With the number of biometric identification initiatives growing in number – and now being implemented into our mobile devices – the European Union (EU) has ponied up funding for a biometrics research project that is examining, amongst other things, the spoofing phenomenon.
Supported by EU research and investment, the TABULA RASA consortium has been tasked with identifying how well the new generation of biometrics software works, especially as it relates to the growing number of spoofing attacks.
Spoofing is the process by which a fraudulent user can subvert or attack a biometric system by pretending to be another, registered user. The danger with spoofing techniques it that they can often be carried out using everyday materials such as make up, photographs or voice recordings.
Biometric systems have grown in popularity in recent years, and for good reason as its one of the most efficient security solutions available today. Vulnerabilities remain, however, as the number of attacks on biometrics systems remains constant.
The TABULA RASA consortium is comprised of 12 different organizations, spanning seven countries that have worked together over the past three years to uncover as many of these vulnerabilities as possible and develop countermeasures en route to a new era of safer biometric systems.
As part of TABULA RASA’s research, the consortium hosted a “Spoofing Challenge,” which invited researchers from around the globe to develop their best schemes to deceive various biometric systems. Participants of the challenge displayed that the number of spoofing techniques is not only vast, but creative as well.

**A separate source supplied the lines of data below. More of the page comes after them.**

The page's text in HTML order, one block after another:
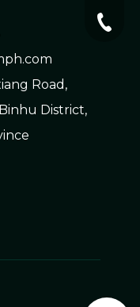
+86-
Road,
District,
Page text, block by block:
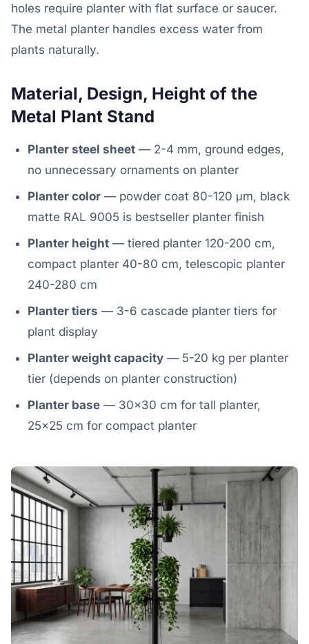
holes require planter with flat surface or saucer.
The metal planter handles excess water from
plants naturally.
Material, Design, Height of the
Metal Plant Stand
Planter steel sheet — 2-4 mm, ground edges,
no unnecessary ornaments on planter
Planter color — powder coat 80-120 μm, black
matte RAL 9005 is bestseller planter finish
Planter height — tiered planter 120-200 cm,
compact planter 40-80 cm, telescopic planter
240-280 cm
Planter tiers — 3-6 cascade planter tiers for
plant display
Planter weight capacity — 5-20 kg per planter
tier (depends on planter construction)
Planter base — 30×30 cm for tall planter,
25×25 cm for compact planter
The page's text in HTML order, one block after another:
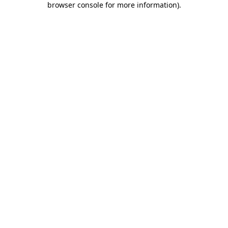
browser console for more information).
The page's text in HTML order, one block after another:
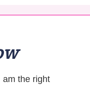
am the right
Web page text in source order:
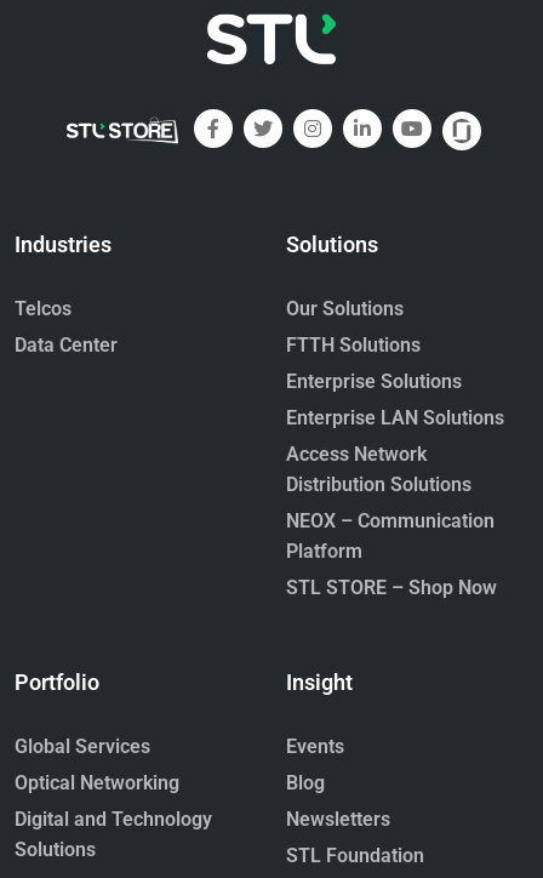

One of the more innovative spoofing techniques displayed during this challenge used make up to spoof a 2D facial recognition system – where an impostor successfully tricked the system into thinking it was a legitimate user. Also on display were the more traditional techniques that leverage photographs, masks or fake fingerprints, or gummy fingers, that some may recognize the latter from the recent hack of the iPhone’s Touch ID.
While the number and variety of spoofing techniques may be troubling, the work being done by TABULA RASA is vital nonetheless, and is uncovering valuable information that will only help bolster biometrics in the future.

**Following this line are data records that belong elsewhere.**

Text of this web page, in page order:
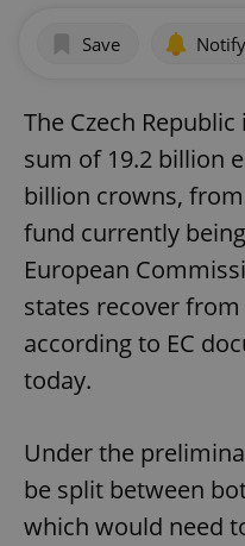
Save Notify
The Czech
sum of 19.2 billion
billion crowns,
fund currently
European
states recover
according to EC
today.
Under the
be split between
which would need
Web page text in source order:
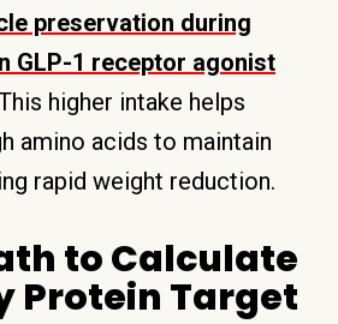
preservation during
GLP-1 receptor agonist
higher intake helps
amino acids to maintain
rapid weight reduction.
to Calculate
Protein Target
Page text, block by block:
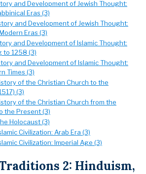
and Development of Jewish Thought:
Eras (3)
and Development of Jewish Thought:
Eras (3)
and Development of Islamic Thought:
to 1258 (3)
and Development of Islamic Thought:
Times (3)
of the Christian Church to the
(3)
of the Christian Church from the
the Present (3)
Holocaust (3)
Civilization: Arab Era (3)
Civilization: Imperial Age (3)
2: Hinduism,
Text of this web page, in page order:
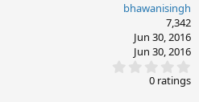
bhawanisingh
7,342
Jun 30, 2016
Jun 30, 2016
.
0 ratings
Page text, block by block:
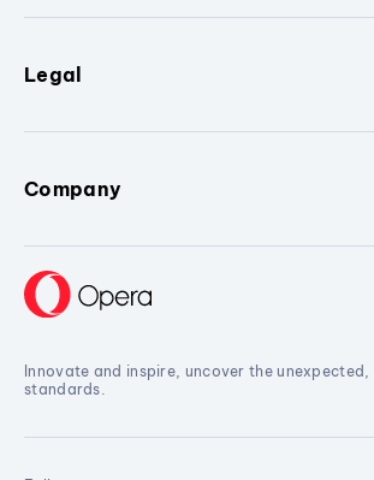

“As well as more secure devices and information, the improved software will offer quicker log-ins to IT equipment and faster more accurate border control and passport verification,” says Sebastien Marcel, coordinator of the TABULA RASA project. “We believe that many different organizations will be interested in our research including technology companies, post offices, banks, manufacturers of mobile devices or online service providers.”
The EU has invested some €4.4 million in the TABULA RASA project, which accompanies the €1.6 million investment made by the Consortium itself, to carry out the extensive biometrics research and testing. It may be money well spent as the TABULA RASA research project has logged an extensive list of possible spoofing attacks, evaluated the vulnerability of biometric systems to these attacks and developed countermeasures to improve security of biometric systems.